Turning to what Mark Isherwood said. Can I give you an assurance that if policing was devolved, it's not going to be the case that suddenly there's no co-operation across the border? Of course not. Nobody rational would argue that. And there will be some areas of crime that are so serious that there would have to be co-ordination across the UK and beyond, into Europe. That much is true. But to say that, because crime is cross-border, which is correct, therefore all our policing must be run from Whitehall, is a false argument. Because, if you look at Ireland, where the border is very similar to the border here—Newry and Dundalk are close to each other; Letterkenny and Derry are close to each other; Lifford and Strabane are across the river from each other. So, you do have people living very closely in towns very close to the border. Yet there is a good record of co-operation between An Garda Síochána and the Police Service of Northern Ireland.
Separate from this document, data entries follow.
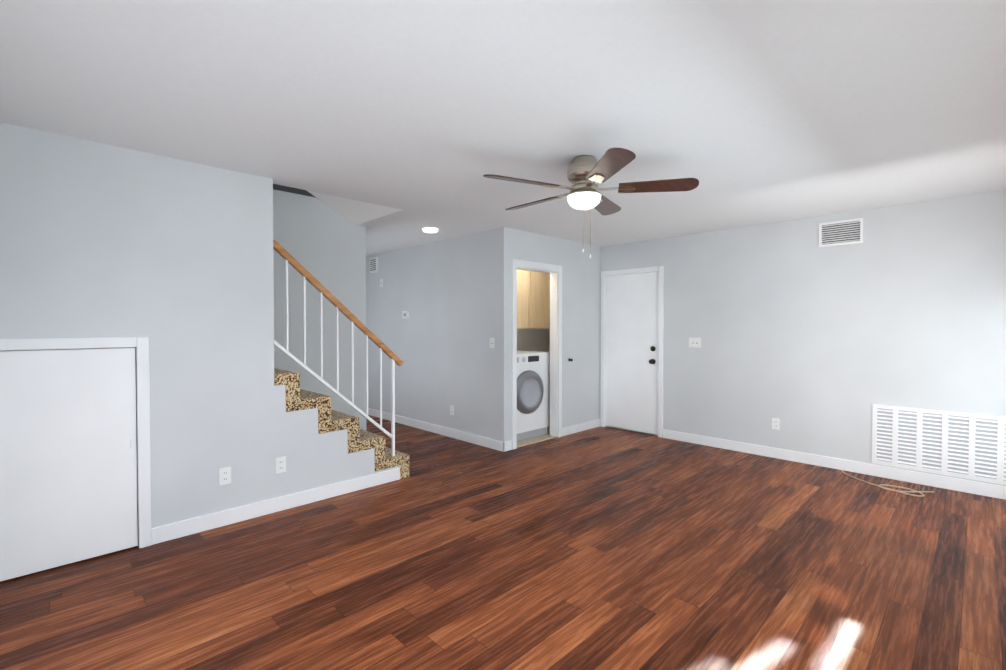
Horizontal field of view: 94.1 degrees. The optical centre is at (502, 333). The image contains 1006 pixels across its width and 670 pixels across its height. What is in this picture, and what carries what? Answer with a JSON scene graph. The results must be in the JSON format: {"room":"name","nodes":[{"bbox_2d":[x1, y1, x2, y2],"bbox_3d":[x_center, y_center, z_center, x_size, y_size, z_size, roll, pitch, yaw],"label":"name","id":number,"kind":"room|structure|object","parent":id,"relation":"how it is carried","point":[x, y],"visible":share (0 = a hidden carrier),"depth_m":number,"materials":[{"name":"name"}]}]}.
{"room":"empty living room","nodes":[
{"label":"empty living room","id":0,"kind":"room"},
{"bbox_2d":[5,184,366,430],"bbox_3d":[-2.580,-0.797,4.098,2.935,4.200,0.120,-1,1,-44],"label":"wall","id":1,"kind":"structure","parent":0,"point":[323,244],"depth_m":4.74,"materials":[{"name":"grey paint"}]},
{"bbox_2d":[0,122,398,546],"bbox_3d":[-1.884,-0.783,3.296,2.565,4.200,0.120,-1,1,-44],"label":"wall","id":2,"kind":"structure","parent":0,"point":[171,259],"depth_m":3.01,"materials":[{"name":"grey paint"}]},
{"bbox_2d":[0,348,137,581],"bbox_3d":[-2.483,0.703,2.675,0.617,1.224,0.045,-1,1,-44],"label":"closet door","id":3,"kind":"structure","parent":2,"relation":"in","point":[68,468],"depth_m":2.66,"materials":[{"name":"white paint"}]},
{"bbox_2d":[0,337,151,547],"bbox_3d":[-2.464,0.677,2.655,0.749,1.302,0.018,-1,1,-44],"label":"door frame","id":4,"kind":"structure","parent":2,"relation":"attached to","point":[141,344],"depth_m":2.88,"materials":[{"name":"white wood"}]},
{"bbox_2d":[219,467,230,485],"bbox_3d":[-1.905,0.978,3.214,0.072,0.115,0.008,-1,1,-44],"label":"electrical outlet","id":5,"kind":"object","parent":2,"relation":"attached to","point":[224,475],"visible":1,"depth_m":3.21,"materials":[{"name":"white plastic"}]},
{"bbox_2d":[152,468,399,544],"bbox_3d":[-1.560,1.260,3.554,1.787,0.105,0.014,-1,1,-44],"label":"baseboard","id":6,"kind":"structure","parent":2,"relation":"attached to","point":[172,531],"depth_m":3.39,"materials":[{"name":"white wood"}]},
{"bbox_2d":[276,456,285,473],"bbox_3d":[-1.644,0.974,3.470,0.072,0.115,0.008,-1,1,-44],"label":"electrical outlet","id":7,"kind":"object","parent":2,"relation":"attached to","point":[280,464],"visible":1,"depth_m":3.47,"materials":[{"name":"white plastic"}]},
{"bbox_2d":[306,190,401,224],"bbox_3d":[-2.251,-1.921,3.659,2.815,1.584,0.940,-1,1,-44],"label":"ceiling soffit","id":8,"kind":"structure","parent":0,"point":[355,212],"depth_m":4.63,"materials":[{"name":"white paint"}]},
{"bbox_2d":[366,229,495,439],"bbox_3d":[-1.216,0.045,6.417,0.120,2.440,3.380,-1,1,-44],"label":"wall","id":9,"kind":"structure","parent":0,"point":[437,341],"depth_m":5.92,"materials":[{"name":"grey paint"}]},
{"bbox_2d":[370,257,377,272],"bbox_3d":[-1.935,-1.025,7.024,0.032,0.220,0.200,-1,1,-44],"label":"vent","id":10,"kind":"object","parent":9,"relation":"attached to","point":[374,265],"visible":1,"depth_m":7.00,"materials":[{"name":"white plastic"}]},
{"bbox_2d":[402,311,408,318],"bbox_3d":[-1.336,-0.257,6.427,0.030,0.105,0.130,-1,1,-44],"label":"thermostat","id":11,"kind":"object","parent":9,"relation":"attached to","point":[405,314],"visible":1,"depth_m":6.41,"materials":[{"name":"white plastic"}]},
{"bbox_2d":[368,408,507,451],"bbox_3d":[-1.208,1.214,6.350,0.039,0.105,3.514,-1,1,-44],"label":"baseboard","id":12,"kind":"structure","parent":9,"relation":"attached to","point":[471,438],"depth_m":5.80,"materials":[{"name":"white wood"}]},
{"bbox_2d":[450,405,453,414],"bbox_3d":[-0.627,0.942,5.739,0.008,0.115,0.072,-1,1,-44],"label":"outlet","id":13,"kind":"object","parent":9,"relation":"attached to","point":[451,410],"visible":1,"depth_m":5.74,"materials":[{"name":"white plastic"}]},
{"bbox_2d":[490,338,493,347],"bbox_3d":[-0.126,0.105,5.210,0.014,0.115,0.072,-1,1,-44],"label":"light switch","id":14,"kind":"object","parent":9,"relation":"attached to","point":[491,342],"visible":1,"depth_m":5.20,"materials":[{"name":"white plastic"}]},
{"bbox_2d":[0,415,1005,669],"bbox_3d":[-0.546,1.352,4.217,5.955,0.100,7.730,-1,1,-44],"label":"floor","id":15,"kind":"structure","parent":0,"point":[602,549],"depth_m":2.55,"materials":[{"name":"brown laminate"}]},
{"bbox_2d":[274,368,408,478],"bbox_3d":[-2.038,0.395,3.818,2.287,1.827,1.061,-1,1,-44],"label":"carpeted stairs","id":16,"kind":"structure","parent":15,"relation":"on","point":[298,398],"depth_m":3.84,"materials":[{"name":"beige carpet"}]},
{"bbox_2d":[273,240,403,455],"bbox_3d":[-1.313,0.203,3.851,1.123,1.799,0.048,-1,1,-44],"label":"balustrade","id":17,"kind":"object","parent":16,"relation":"on","point":[292,261],"visible":0.92,"depth_m":3.81,"materials":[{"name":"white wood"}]},
{"bbox_2d":[517,417,555,447],"bbox_3d":[0.389,1.266,6.115,1.720,0.008,0.888,-1,1,-44],"label":"floor","id":18,"kind":"structure","parent":15,"relation":"on","point":[535,439],"depth_m":5.61,"materials":[{"name":"beige tile"}]},
{"bbox_2d":[517,350,548,440],"bbox_3d":[0.079,0.749,5.866,0.750,1.028,0.766,-1,1,-44],"label":"washer","id":19,"kind":"object","parent":18,"relation":"on","point":[532,393],"visible":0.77,"depth_m":5.66,"materials":[{"name":"white metal"}]},
{"bbox_2d":[841,470,934,496],"bbox_3d":[3.291,1.297,4.058,0.381,0.016,0.659,-1,1,-44],"label":"coaxial cable","id":20,"kind":"object","parent":15,"relation":"on","point":[907,493],"visible":0.98,"depth_m":3.89,"materials":[{"name":"beige plastic"}]},
{"bbox_2d":[0,0,1005,255],"bbox_3d":[-0.546,-1.198,4.175,5.955,0.120,7.730,-1,1,-44],"label":"ceiling","id":21,"kind":"structure","parent":0,"point":[420,114],"depth_m":2.20,"materials":[{"name":"paint"}]},
{"bbox_2d":[422,227,437,232],"bbox_3d":[-0.803,-1.133,5.177,0.176,0.042,0.176,-1,1,-44],"label":"recessed light","id":22,"kind":"object","parent":21,"relation":"attached to","point":[430,230],"visible":1,"depth_m":5.12,"materials":[{"name":"white"}]},
{"bbox_2d":[483,148,698,257],"bbox_3d":[0.484,-0.801,3.048,1.331,0.636,1.281,-1,1,-44],"label":"ceiling fan","id":23,"kind":"object","parent":21,"relation":"hanging from","point":[585,173],"visible":1,"depth_m":2.91,"materials":[{"name":"brown wood"}]},
{"bbox_2d":[517,328,548,351],"bbox_3d":[0.036,0.045,6.455,1.720,2.440,0.120,-1,1,-44],"label":"wall","id":24,"kind":"structure","parent":0,"point":[532,339],"depth_m":6.77,"materials":[{"name":"paint"}]},
{"bbox_2d":[517,269,536,327],"bbox_3d":[0.106,-0.549,6.207,0.547,0.964,0.315,-1,1,-44],"label":"upper cabinet","id":25,"kind":"object","parent":24,"relation":"attached to","point":[533,299],"depth_m":6.20,"materials":[{"name":"brown wood"}]},
{"bbox_2d":[537,272,549,327],"bbox_3d":[0.412,-0.554,6.506,0.548,0.964,0.315,-1,1,-44],"label":"upper cabinet","id":26,"kind":"object","parent":24,"relation":"attached to","point":[543,279],"depth_m":6.44,"materials":[{"name":"brown wood"}]},
{"bbox_2d":[496,227,600,441],"bbox_3d":[0.624,0.056,5.770,1.840,2.440,0.120,-1,1,-44],"label":"wall","id":27,"kind":"structure","parent":0,"point":[581,332],"depth_m":5.86,"materials":[{"name":"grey paint"}]},
{"bbox_2d":[512,259,561,449],"bbox_3d":[0.371,0.228,5.513,0.869,2.105,0.138,-1,1,-44],"label":"door frame","id":28,"kind":"structure","parent":27,"relation":"attached to","point":[555,277],"depth_m":5.73,"materials":[{"name":"white wood"}]},
{"bbox_2d":[562,419,599,435],"bbox_3d":[1.027,1.218,6.091,0.842,0.105,0.014,-1,1,-44],"label":"baseboard","id":29,"kind":"structure","parent":27,"relation":"attached to","point":[588,425],"depth_m":6.06,"materials":[{"name":"white wood"}]},
{"bbox_2d":[549,190,1005,485],"bbox_3d":[2.447,0.064,5.311,0.120,2.440,5.130,-1,1,-44],"label":"wall","id":30,"kind":"structure","parent":0,"point":[811,344],"depth_m":4.50,"materials":[{"name":"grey paint"}]},
{"bbox_2d":[605,272,658,436],"bbox_3d":[1.656,0.253,6.051,0.118,2.036,0.766,-1,1,-44],"label":"front door","id":31,"kind":"structure","parent":30,"relation":"in","point":[632,359],"depth_m":6.05,"materials":[{"name":"white wood"}]},
{"bbox_2d":[600,266,663,437],"bbox_3d":[1.677,0.220,6.071,0.118,2.103,0.894,-1,1,-44],"label":"door frame","id":32,"kind":"structure","parent":30,"relation":"attached to","point":[660,269],"depth_m":5.96,"materials":[{"name":"white wood"}]},
{"bbox_2d":[689,338,700,347],"bbox_3d":[2.227,0.106,5.439,0.014,0.115,0.144,-1,1,-44],"label":"double light switch","id":33,"kind":"object","parent":30,"relation":"attached to","point":[695,342],"visible":1,"depth_m":5.43,"materials":[{"name":"white plastic"}]},
{"bbox_2d":[772,418,779,429],"bbox_3d":[2.824,0.936,4.849,0.008,0.115,0.072,-1,1,-44],"label":"electrical outlet","id":34,"kind":"object","parent":30,"relation":"attached to","point":[776,423],"visible":1,"depth_m":4.84,"materials":[{"name":"white plastic"}]},
{"bbox_2d":[663,429,1005,499],"bbox_3d":[3.025,1.242,4.645,0.014,0.105,3.042,-1,1,-44],"label":"baseboard","id":35,"kind":"structure","parent":30,"relation":"attached to","point":[956,484],"depth_m":4.38,"materials":[{"name":"white wood"}]},
{"bbox_2d":[819,218,863,246],"bbox_3d":[3.196,-0.952,4.436,0.012,0.230,0.345,-1,1,-44],"label":"air vent","id":36,"kind":"object","parent":30,"relation":"in","point":[842,232],"visible":1,"depth_m":4.43,"materials":[{"name":"white metal"}]},
{"bbox_2d":[872,404,1005,484],"bbox_3d":[3.715,0.921,3.938,0.012,0.540,0.965,-1,1,-44],"label":"air vent","id":37,"kind":"object","parent":30,"relation":"in","point":[971,446],"visible":1,"depth_m":3.95,"materials":[{"name":"white metal"}]}
]}
It's not a problem. For some reason, it is a problem that apparently only exists between England and Wales, but isn't a problem anywhere else—not even within the UK, where, of course, Scotland has an independent police system. No-one's ever said, 'That creates a problem in terms of cross-border co-operation'. So, I find that argument difficult to accept.
In practice, what does this mean? Well, it means, for example, obviously, that we would have control here of our justice system. It does not mean there'd be no co-operation; it does not mean we would build a justice wall between ourselves and England—of course not. You would not need separate professions. I think that's right; you could have professions that could regulate themselves and be cross-border. You would not necessarily need a separate court system. Lord Justice Thomas has said in the past that the idea of a distinct jurisdiction means that you can say, 'Okay, we'll share a court system and share the costs'. Because, at the moment, we don't pay anything towards the justice system, yet we produce laws here that create costs for the Ministry of Justice that they have to pick up every single time. Now, it's very convenient for us, but is that fair in the longer term? A properly shared jurisdiction would see responsibility shared between these two bodies, these two legislatures. I do see the time running out, Llywydd.
And I'd simply say this: as I said before, the abnormal situation is what we have in Wales—a Parliament without a jurisdiction. The abnormal situation is what we have in England and Wales, where we have two Parliaments within the same jurisdiction. And I just make this last point to illustrate to Members what that might mean: the time is coming when it would be possible for someone to be arrested, tried and imprisoned in England for an offence that's not an offence in England, because it's one jurisdiction, and that clearly can't be right in the future, and it's time to make sure that we have better symmetry as far as devolution is concerned and certainly far better symmetry as far as the devolution of justice is concerned.